Let $X,Y$ be independent random variables with $X,Y \sim$ Poi$(\lambda)$. What is the distribution of $X-Y$? Since $X$ and $Y$ are independent I would assume that $X$ and $-Y$ are independent and therefore it follows that $$\varphi_{X-Y}(t) = \mathbb E[\exp(it(X-Y))] = E\left[\frac{\exp(it(X))}{\exp(it(Y))}\right] = \frac{\exp(\lambda(e^{it}-1))}{\exp(\lambda(e^{it}-1))} = 1.$$ But as far as I know $X-Y\sim$ Poi$(\lambda)$. Should I consider introducing a random variable $Z$ with $\mathbb P(Z = 1) = \mathbb P(Z=-1)=\frac 1 2$ with $\varphi_Z(t) = \cos(t)$?
Thank you!
As it turns out the characteristic function is not 1 it is \begin{align*}\varphi_{X-Y}(t) &= \mathbb E[\exp(it(X-Y))]\\ &=\mathbb E[\exp(itX)]\mathbb E[\exp(-itY)] \\ &=\exp(\lambda(e^{it}-1))\exp(\lambda(e^{-it}-1))\\ &=\exp(2\lambda(e^{it}-e^{-it}-1))\\ &=\exp(2\lambda(\cos(t)-1)). \end{align*}
The corresponding distribution is not a Poisson distribution.

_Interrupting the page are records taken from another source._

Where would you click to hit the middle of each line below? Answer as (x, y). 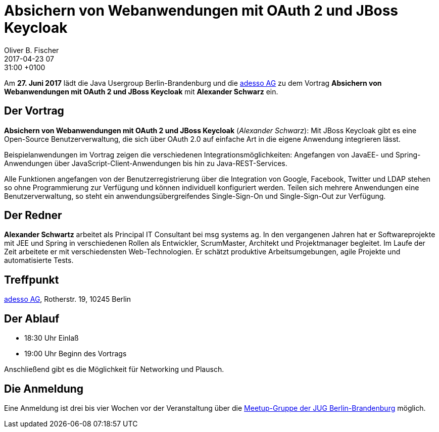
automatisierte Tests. (39, 260)
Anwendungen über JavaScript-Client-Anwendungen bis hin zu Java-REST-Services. (146, 163)
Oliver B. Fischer (32, 50)
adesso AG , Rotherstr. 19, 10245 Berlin (68, 299)
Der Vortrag (34, 111)
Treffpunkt (32, 280)
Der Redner (33, 215)
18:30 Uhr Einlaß (52, 338)
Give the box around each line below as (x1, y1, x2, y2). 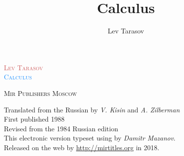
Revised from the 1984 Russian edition (4, 123, 118, 133)
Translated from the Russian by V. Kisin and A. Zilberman (4, 104, 180, 114)
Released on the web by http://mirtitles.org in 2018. (4, 142, 159, 152)
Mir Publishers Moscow (4, 88, 77, 98)
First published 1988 (4, 114, 65, 124)
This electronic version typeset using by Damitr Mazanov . (4, 133, 176, 143)
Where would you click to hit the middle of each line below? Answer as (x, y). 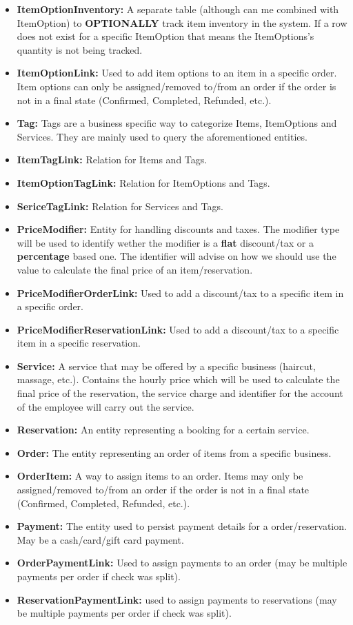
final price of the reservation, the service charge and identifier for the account (180, 393)
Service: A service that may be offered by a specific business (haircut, (166, 366)
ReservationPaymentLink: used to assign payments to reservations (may (177, 599)
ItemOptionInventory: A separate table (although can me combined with (178, 9)
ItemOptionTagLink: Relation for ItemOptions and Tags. (143, 182)
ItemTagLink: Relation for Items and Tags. (112, 160)
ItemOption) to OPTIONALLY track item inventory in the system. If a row (182, 22)
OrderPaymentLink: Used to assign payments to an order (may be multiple (182, 563)
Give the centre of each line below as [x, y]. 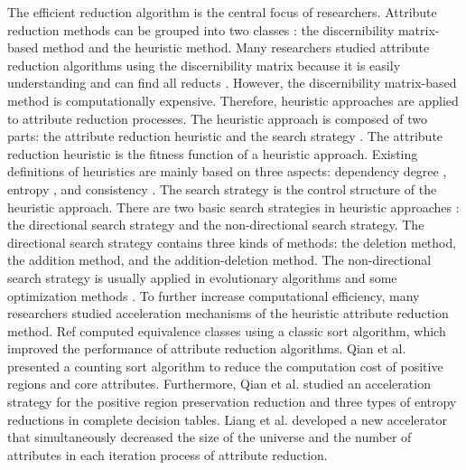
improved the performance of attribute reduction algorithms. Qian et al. [207, 348]
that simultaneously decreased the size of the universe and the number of [210, 437]
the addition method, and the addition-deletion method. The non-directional [219, 260]
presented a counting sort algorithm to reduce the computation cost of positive [225, 366]
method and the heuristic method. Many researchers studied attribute [236, 47]
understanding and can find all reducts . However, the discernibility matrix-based [232, 83]
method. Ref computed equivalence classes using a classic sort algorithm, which [227, 330]
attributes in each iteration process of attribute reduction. [168, 454]
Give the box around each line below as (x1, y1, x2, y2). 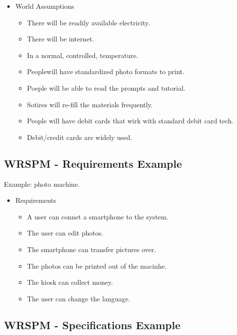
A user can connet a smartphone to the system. (27, 211, 169, 221)
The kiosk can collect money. (27, 277, 113, 287)
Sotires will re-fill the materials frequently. (27, 99, 153, 109)
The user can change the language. (27, 293, 130, 303)
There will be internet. (27, 34, 94, 44)
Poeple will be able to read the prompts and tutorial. (27, 82, 185, 93)
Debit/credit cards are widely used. (27, 132, 132, 142)
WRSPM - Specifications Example (4, 317, 181, 332)

As the mean of $X-Y$ is $\lambda - \lambda = 0$ and the variance $\lambda + \lambda = 2\lambda$. It is a Skellam distribution as Snoop pointed out. For $X,Y$ with $X\sim$ Poi$(\lambda_1), Y\sim$ Poi$(\lambda_2)$ the difference $X-Y$ would have mean $\lambda_1-\lambda_2$ and variance $\lambda_1+\lambda_2$.